Unfortunately, this line of argument ignores the fact that these wars are the result of past American mistakes. The first error was the failure to capture Bin Laden and his associates at the battle of Tora Bora, which allowed al Qaeda's leaders to escape into Pakistan and thus ensured that the United States would become enmeshed in Afghanistan. Had we captured al Qaeda's top leaders then, we could have declared victory over al Qaeda and come home and we would be far less worried about events in Central Asia today. Who would care about a "safe haven" in Afghanistan if Bin Laden had been killed or captured back in 2001?

The second mistake was the foolish decision to invade Iraq in 2003, which led us into yet another costly insurgency. Not surprisingly, those charged with waging that war eventually focused on COIN, because that was the problem they were expected to solve. But the only reason they had to do so was the fact that the Bush administration decided to wage an unnecessary war in the first place.
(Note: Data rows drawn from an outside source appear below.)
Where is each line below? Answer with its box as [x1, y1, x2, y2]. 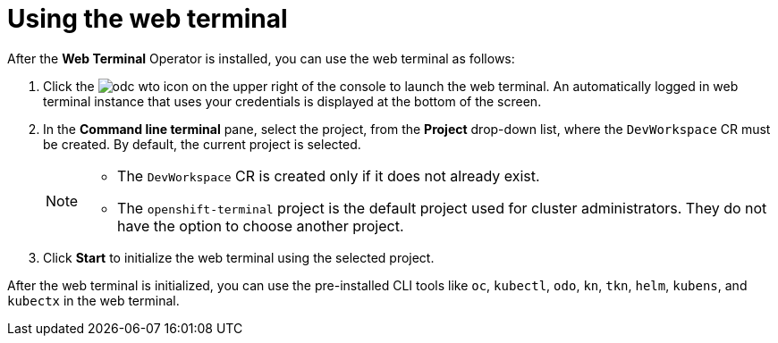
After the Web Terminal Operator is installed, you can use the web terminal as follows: [7, 50, 515, 66]
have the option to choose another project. [117, 216, 404, 235]
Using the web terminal [7, 4, 288, 34]
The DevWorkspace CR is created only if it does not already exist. [117, 166, 540, 185]
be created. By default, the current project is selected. [43, 136, 361, 152]
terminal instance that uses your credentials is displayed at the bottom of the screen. [43, 93, 542, 109]
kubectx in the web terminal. [7, 292, 180, 308]
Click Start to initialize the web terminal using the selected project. [43, 249, 435, 265]
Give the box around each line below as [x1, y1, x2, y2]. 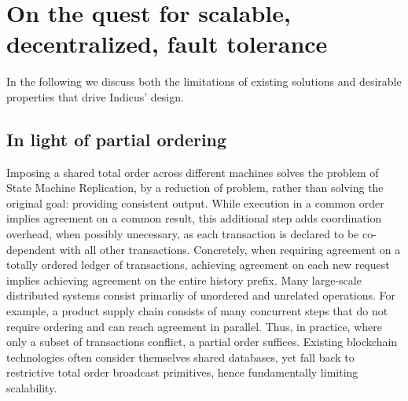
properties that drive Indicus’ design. [6, 88, 184, 105]
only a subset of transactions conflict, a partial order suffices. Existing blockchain [6, 333, 398, 350]
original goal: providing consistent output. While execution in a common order [6, 194, 384, 211]
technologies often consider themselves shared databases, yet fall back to [6, 348, 355, 365]
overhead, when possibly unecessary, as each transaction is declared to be [6, 226, 359, 242]
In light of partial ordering [6, 127, 227, 151]
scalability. [6, 380, 57, 396]
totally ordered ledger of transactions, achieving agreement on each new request [6, 256, 390, 273]
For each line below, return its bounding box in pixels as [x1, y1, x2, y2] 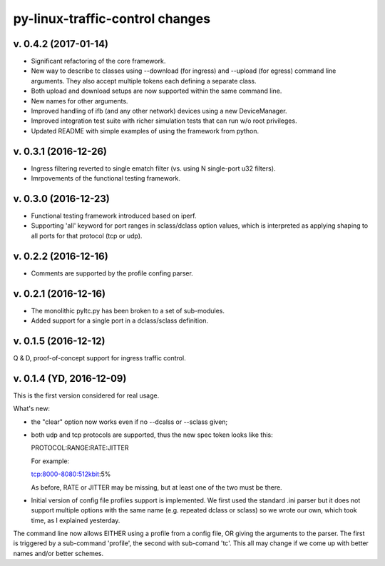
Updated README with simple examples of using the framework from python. [31, 126, 260, 135]
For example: [31, 457, 70, 465]
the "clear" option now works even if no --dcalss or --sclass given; [31, 418, 228, 426]
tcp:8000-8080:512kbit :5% [31, 470, 111, 478]
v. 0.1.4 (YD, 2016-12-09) [13, 372, 127, 385]
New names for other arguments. [31, 96, 128, 105]
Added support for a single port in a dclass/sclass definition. [31, 316, 209, 325]
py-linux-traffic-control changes [13, 11, 210, 26]
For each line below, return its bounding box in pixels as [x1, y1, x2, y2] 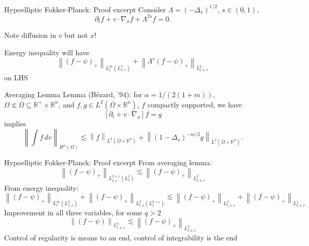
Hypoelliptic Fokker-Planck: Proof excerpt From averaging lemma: [4, 157, 212, 168]
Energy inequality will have [4, 47, 90, 57]
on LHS [4, 72, 28, 82]
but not [64, 30, 88, 40]
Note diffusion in [4, 30, 56, 40]
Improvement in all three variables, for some [4, 207, 142, 218]
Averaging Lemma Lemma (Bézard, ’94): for [4, 89, 142, 100]
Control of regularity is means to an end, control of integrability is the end [4, 232, 237, 242]
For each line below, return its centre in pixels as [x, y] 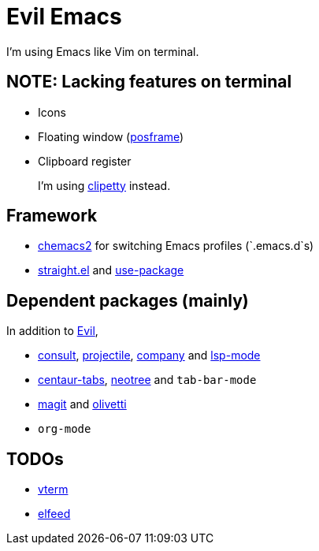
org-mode [65, 429]
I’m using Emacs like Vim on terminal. [103, 51]
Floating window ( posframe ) [111, 136]
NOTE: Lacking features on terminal [149, 82]
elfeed [54, 514]
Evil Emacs [64, 17]
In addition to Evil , [52, 331]
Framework [52, 216]
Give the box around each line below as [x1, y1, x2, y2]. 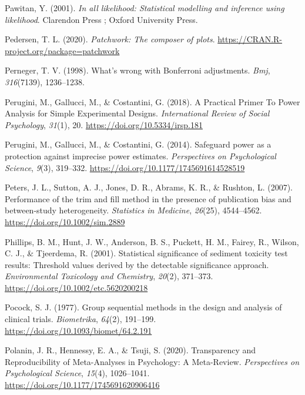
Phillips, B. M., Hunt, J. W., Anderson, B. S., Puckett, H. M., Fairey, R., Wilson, [5, 235, 299, 247]
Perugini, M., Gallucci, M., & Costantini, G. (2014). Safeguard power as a [5, 138, 272, 150]
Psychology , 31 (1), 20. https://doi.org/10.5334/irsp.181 [5, 118, 203, 130]
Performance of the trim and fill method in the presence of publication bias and [5, 192, 291, 205]
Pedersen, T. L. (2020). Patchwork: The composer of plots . [5, 33, 215, 45]
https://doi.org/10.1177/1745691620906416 [5, 379, 160, 391]
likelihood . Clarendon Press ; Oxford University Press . [5, 13, 198, 25]
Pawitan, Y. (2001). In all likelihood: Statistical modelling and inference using [5, 2, 284, 14]
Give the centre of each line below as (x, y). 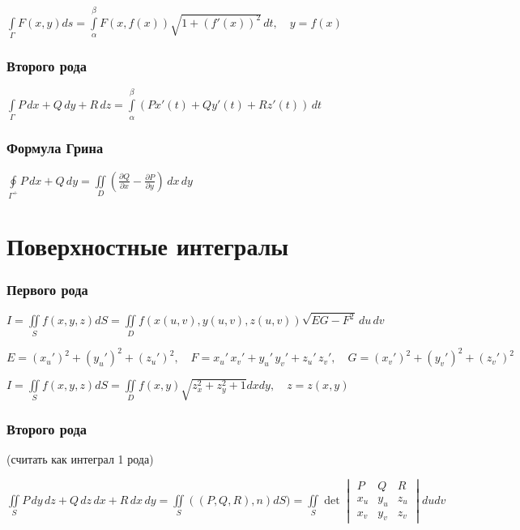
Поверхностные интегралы (148, 245)
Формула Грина (55, 148)
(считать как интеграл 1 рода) (80, 459)
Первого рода (47, 289)
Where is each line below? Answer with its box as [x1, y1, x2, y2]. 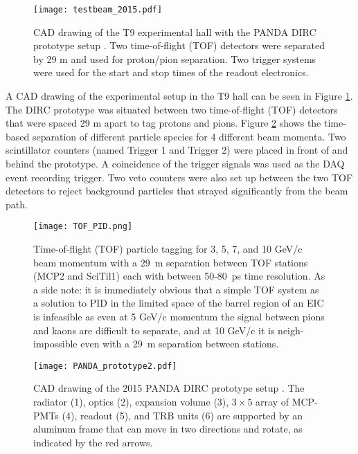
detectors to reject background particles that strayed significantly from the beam [6, 183, 348, 198]
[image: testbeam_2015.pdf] [33, 5, 163, 15]
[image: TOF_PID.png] [33, 221, 133, 232]
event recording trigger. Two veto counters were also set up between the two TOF [6, 170, 353, 184]
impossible [33, 336, 78, 351]
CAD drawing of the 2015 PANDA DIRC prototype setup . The [33, 381, 305, 395]
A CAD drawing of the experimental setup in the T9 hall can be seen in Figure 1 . [6, 89, 353, 103]
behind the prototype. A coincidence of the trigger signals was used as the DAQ [6, 156, 345, 170]
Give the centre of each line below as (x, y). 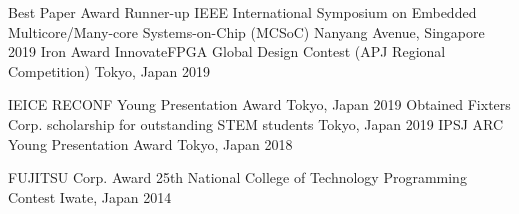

In short, the current obsession with counterinsurgency is the direct result of two fateful errors. We didn't get Bin Laden when we should have, and we invaded Iraq when we shouldn't. Had the United States not made those two blunders, we wouldn't have been fighting costly counterinsurgencies and we wouldn't be contemplating a far-reaching revision of U.S. defense priorities and military doctrine.

The obvious question is: Does the United States really want to base its military strategy on two enormous blunders?

John Moore/Getty Images


Damned if you do, damned if you don't

Thu, 11/12/2009 - 12:39pm

What should we make of the news that President Obama is still not happy with the proposed strategy for Afghanistan, and that his doubts are being reinforced by a skeptical report from retired general Karl Eikenberry, who is now the U.S. ambassador in Kabul?

First, I think it's a sign that deep down, Obama knows he has no good options. He’s figured out that the stakes aren’t as great as he may have once thought, that the commitment is potentially endless, that we have no local partner for the kind of centralized, "state-building" approach that remains at the heart of U.S. strategy, and that going all in will commit him to a war we won't win. No wonder he keeps looking for an alternative.

Second, he's painted himself into a corner with his earlier tough talk, and he’s worried that the GOP and FoxNews and various armchair generals will all accuse him of appeasement if he gives McChrystal anything less than what the general asked for, or if he dares to put a time limit on a continued U.S. effort. So all those recent news stories stressing how seriously Obama is taking this and how much he’s grilling his advisors are designed to convince us that he’s looked really, really hard at all the options. The goal is to build support for whatever decision he ultimately makes, even if everyone secretly knows it’s not likely to work.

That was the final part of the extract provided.